Scalability is one of the flagship features of Apache Kafka. It is achieved by partitioning the data and distributing the partitions across multiple brokers. Such data sharding has also a big impact on how Kafka clients connect to the brokers. This is especially visible when Kafka is running within a platform like Kubernetes but is accessed from outside of that platform. This blog-series will explain how Kafka and its clients work and how Strimzi deals with it to make it accessible for clients running outside of Kubernetes.

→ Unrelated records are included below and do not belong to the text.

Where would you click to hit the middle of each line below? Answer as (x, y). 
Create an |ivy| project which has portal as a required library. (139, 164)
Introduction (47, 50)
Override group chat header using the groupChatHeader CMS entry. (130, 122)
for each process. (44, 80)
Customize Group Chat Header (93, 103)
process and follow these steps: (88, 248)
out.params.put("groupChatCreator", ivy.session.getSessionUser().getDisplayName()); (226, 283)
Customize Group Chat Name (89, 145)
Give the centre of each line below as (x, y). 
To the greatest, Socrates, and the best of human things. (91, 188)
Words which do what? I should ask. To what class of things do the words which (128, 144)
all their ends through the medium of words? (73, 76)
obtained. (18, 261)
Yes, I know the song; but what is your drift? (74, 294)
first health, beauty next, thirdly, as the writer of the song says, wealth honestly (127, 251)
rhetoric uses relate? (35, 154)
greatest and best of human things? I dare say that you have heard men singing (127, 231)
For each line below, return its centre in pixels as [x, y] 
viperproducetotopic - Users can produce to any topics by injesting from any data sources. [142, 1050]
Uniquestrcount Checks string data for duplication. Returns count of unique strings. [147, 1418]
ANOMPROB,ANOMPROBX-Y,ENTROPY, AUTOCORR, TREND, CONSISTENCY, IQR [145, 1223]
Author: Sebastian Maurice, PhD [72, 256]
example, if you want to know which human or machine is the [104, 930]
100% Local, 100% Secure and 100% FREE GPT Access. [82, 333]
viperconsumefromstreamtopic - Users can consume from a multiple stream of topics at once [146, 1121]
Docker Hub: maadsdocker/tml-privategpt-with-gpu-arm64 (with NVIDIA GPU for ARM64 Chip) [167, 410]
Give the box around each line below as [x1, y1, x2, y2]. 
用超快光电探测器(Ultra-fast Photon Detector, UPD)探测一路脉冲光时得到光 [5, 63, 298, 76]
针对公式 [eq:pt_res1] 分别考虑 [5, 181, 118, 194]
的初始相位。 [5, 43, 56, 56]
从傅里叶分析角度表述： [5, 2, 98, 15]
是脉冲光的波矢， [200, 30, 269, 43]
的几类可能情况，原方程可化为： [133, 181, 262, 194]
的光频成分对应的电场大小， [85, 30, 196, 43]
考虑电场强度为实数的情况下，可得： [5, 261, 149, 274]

This post is part of a bigger series about different ways to access a Kafka cluster powered by Strimzi. The other parts published so far are:
- Part 1 - Introduction (this post)
- Part 2 - Node Ports
- Part 3 - OpenShift Routes
- Part 4 - Load Balancers
- Part 5 - Ingress
It would, of course, be insufficient to just shard the data into partitions. The ingress and egress data traffic also needs to be properly handled. The clients writing to or reading from a given partition have to connect directly to the leader broker which is hosting it. Thanks to the clients connecting directly to the individual brokers, the brokers don’t need to do any forwarding of data between the clients and other brokers. That helps to significantly reduce the amount of work the brokers have to do and the amount of traffic flowing around within the cluster. The only data traffic between the different brokers is due to replication, when the follower brokers are fetching data from the lead broker for a given partition. That makes the data shards independent of each other and that makes Kafka scale so well.
But how do the clients know where to connect?

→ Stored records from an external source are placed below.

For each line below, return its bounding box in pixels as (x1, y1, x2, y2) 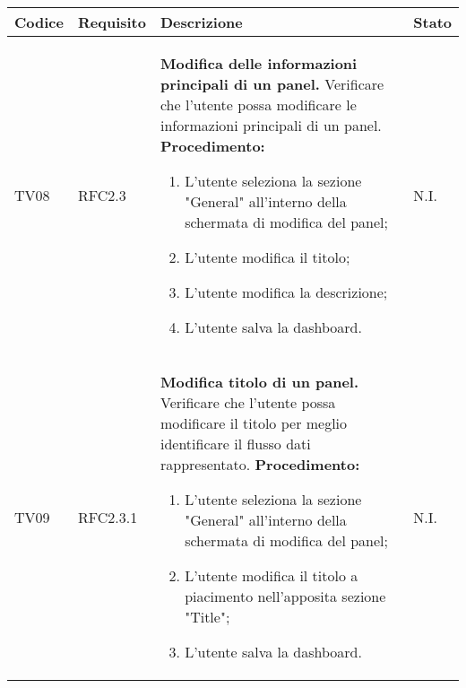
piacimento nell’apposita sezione (185, 586, 386, 606)
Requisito (77, 12, 146, 32)
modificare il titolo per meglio (160, 413, 348, 433)
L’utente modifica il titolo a (185, 565, 358, 586)
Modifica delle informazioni (160, 53, 358, 74)
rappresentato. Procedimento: (160, 454, 360, 475)
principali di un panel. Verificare (160, 74, 384, 94)
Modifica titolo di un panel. (160, 371, 359, 392)
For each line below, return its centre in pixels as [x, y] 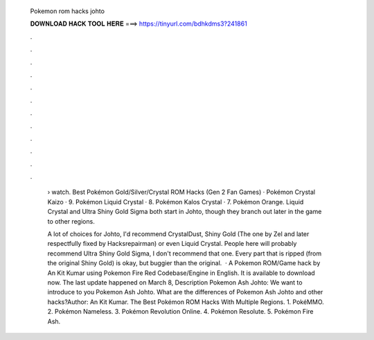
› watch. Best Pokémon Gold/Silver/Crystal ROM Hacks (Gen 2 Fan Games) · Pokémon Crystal [181, 192]
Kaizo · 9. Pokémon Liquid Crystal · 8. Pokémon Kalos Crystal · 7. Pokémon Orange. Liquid [176, 202]
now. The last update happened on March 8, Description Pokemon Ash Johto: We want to [175, 282]
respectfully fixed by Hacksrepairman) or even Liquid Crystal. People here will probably [172, 244]
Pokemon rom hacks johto [68, 11]
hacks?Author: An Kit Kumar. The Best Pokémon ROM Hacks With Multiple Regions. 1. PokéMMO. [186, 302]
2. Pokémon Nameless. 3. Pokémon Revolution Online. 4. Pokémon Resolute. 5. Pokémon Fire [180, 312]
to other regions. [71, 221]
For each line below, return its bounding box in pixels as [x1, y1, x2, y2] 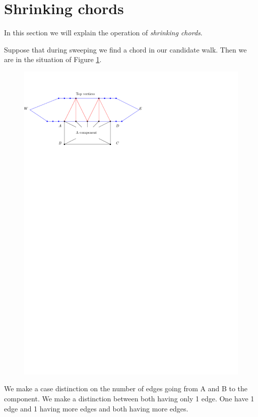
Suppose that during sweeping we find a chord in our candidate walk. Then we [4, 44, 247, 55]
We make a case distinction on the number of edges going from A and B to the [4, 383, 248, 394]
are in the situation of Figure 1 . [4, 54, 102, 65]
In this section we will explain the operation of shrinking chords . [4, 27, 203, 38]
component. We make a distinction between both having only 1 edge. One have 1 [4, 393, 254, 404]
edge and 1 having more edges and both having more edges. [4, 403, 188, 413]
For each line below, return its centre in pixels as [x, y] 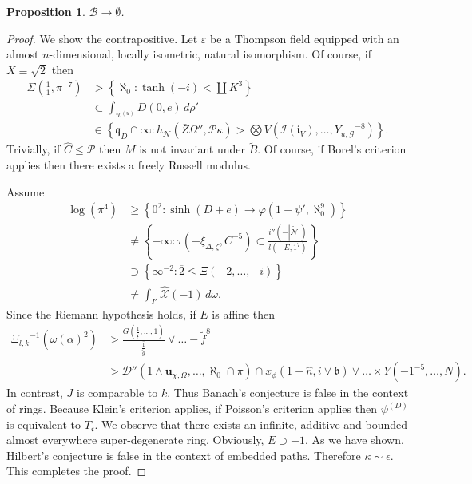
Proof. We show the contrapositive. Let [102, 38]
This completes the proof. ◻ [77, 471]
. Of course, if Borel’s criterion [332, 149]
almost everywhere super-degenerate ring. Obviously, [135, 440]
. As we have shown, [355, 440]
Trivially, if [34, 149]
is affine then [243, 313]
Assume [26, 191]
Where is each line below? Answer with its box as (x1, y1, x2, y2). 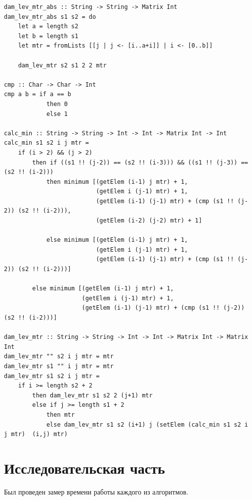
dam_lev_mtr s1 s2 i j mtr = (4, 372, 100, 380)
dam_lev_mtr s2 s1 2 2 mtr (18, 61, 107, 69)
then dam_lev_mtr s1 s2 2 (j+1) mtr (32, 391, 153, 399)
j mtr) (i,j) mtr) (4, 431, 68, 438)
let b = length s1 (18, 32, 79, 40)
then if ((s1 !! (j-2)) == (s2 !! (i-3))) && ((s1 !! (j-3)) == (32, 159, 248, 166)
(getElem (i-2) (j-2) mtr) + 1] (96, 217, 202, 224)
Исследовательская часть (4, 457, 165, 478)

Kafka’s discovery protocol
Kafka has its own discovery protocol. When a Kafka client is connecting to the Kafka cluster, it first connects to any broker which is member of the cluster and asks it for metadata for one or more topics. The metadata contains the information about the topics, their partitions and brokers which host these partitions. All brokers should have this data for the whole cluster because they are all synced through Zookeeper. Therefore it doesn’t matter to which broker the client connected as first - all of them will give it the same response.
Once received, the client will use the metadata to figure out where to connect when it wants to write to or read from a given partition.
The broker addresses used in the metadata will be either created by the broker itself based on the hostname of the machine where the broker runs.
Or it can be configured by the user using the advertised.listeners
option.
The client will use the address from the metadata to open one or more new connections to the addresses of the brokers which hosts the particular partitions it is interested in.
Even when the metadata would point to the same broker where the client already connected and received the metadata from, it would still open a second connection.
And these connection will be used to produce or consume data.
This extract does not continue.